# About this exercise
In the data below, which lines hold the word "students"? Copy them.
════════
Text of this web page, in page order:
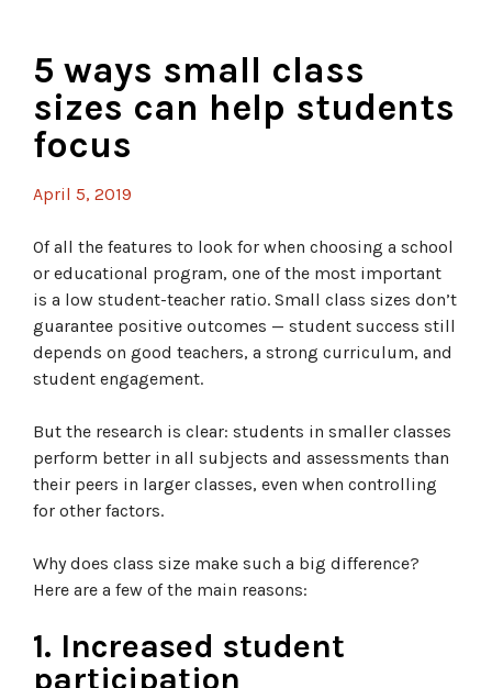
5 ways small class
sizes can help students
focus
April 5, 2019
Of all the features to look for when choosing a school
or educational program, one of the most important
is a low student-teacher ratio. Small class sizes don’t
guarantee positive outcomes — student success still
depends on good teachers, a strong curriculum, and
student engagement.
But the research is clear: students in smaller classes
perform better in all subjects and assessments than
their peers in larger classes, even when controlling
for other factors.
Why does class size make such a big difference?
Here are a few of the main reasons:
1. Increased student
participation
════════
# Answer
sizes can help students
But the research is clear: students in smaller classes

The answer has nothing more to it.